There were others in the dark, a school like fish, drawn towards a far point. Close to Beloved, Hazel was part of Him, at the centre of the school, warmed by His blazing heart. A greater part of the faithful were along with them. Allison and Jenny were near. Maybe Susan and Paul. They’d all been in the scuffling scrum an instant, an age, before.

A life flashed through her mind, from the kiss-shot towards youth, childhood, birth. She walked for ever backwards, aches massaged from her bones, semen gulped out of lovers with her penis, friends lost and made. She grew smaller, unlearned lessons, shrank into and out of children’s clothes, saw Mama rise from the dead. Then, squeezed between Mama’s knees, burrowing and kicking into the wombwarm.

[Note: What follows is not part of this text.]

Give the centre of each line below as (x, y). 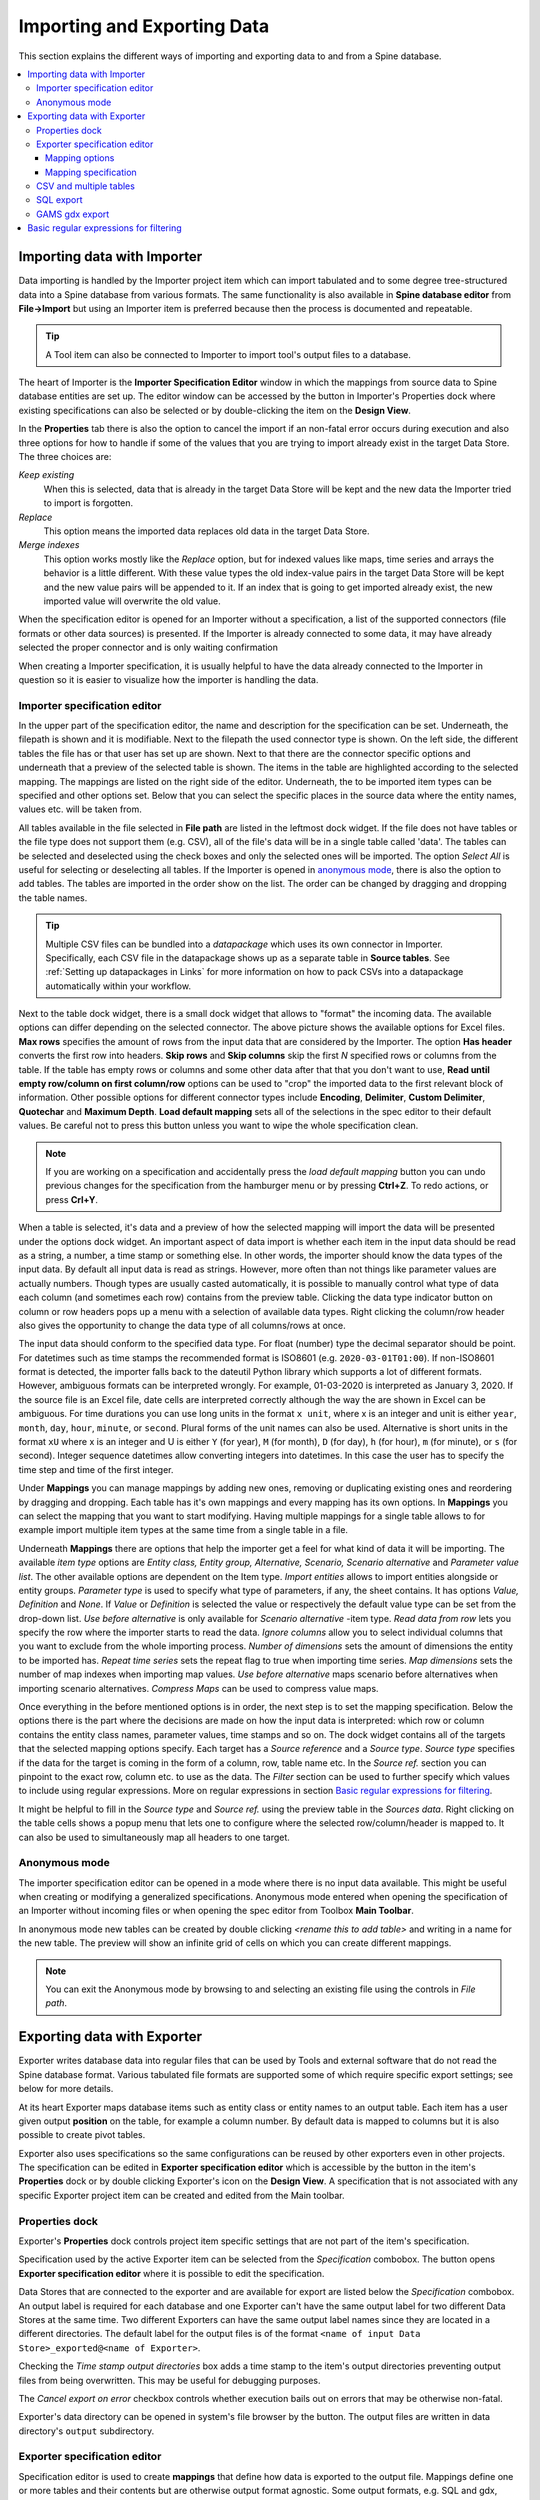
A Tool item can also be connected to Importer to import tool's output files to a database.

This wasn’t her life. That was still in her mind, a fragile presence almost crowded out by explosions of alien memory. She was Hazel Chapel, she told herself. A life from London to Brighton, to Somerset. Her hands in clay. Paul, making her laugh without realizing why. She was a woman, not a man, not the Lord God.

Flame rose around them, blotting out the dark. The fire didn’t consume, didn’t even hurt. Together, they roller-coastered backwards, downwards, spiralling towards a tiny dot.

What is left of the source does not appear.